Exercise aim :: Scan the entries below for the word "pomocou", then copy each line that holds it.

(Stored data entries)
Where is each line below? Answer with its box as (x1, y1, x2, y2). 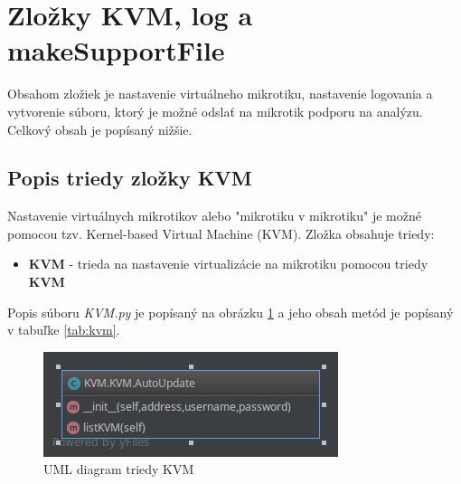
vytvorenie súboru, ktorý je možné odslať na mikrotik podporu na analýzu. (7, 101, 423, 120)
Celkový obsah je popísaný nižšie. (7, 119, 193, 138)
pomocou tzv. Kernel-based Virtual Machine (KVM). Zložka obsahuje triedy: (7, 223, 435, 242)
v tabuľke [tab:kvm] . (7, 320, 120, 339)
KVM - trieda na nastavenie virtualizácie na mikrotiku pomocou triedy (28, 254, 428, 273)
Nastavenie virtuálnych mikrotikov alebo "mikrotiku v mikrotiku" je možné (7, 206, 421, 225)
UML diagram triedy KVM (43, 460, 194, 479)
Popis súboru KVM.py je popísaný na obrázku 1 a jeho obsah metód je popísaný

Final answer ::
pomocou tzv. Kernel-based Virtual Machine (KVM). Zložka obsahuje triedy: (7, 223, 435, 242)
KVM - trieda na nastavenie virtualizácie na mikrotiku pomocou triedy (28, 254, 428, 273)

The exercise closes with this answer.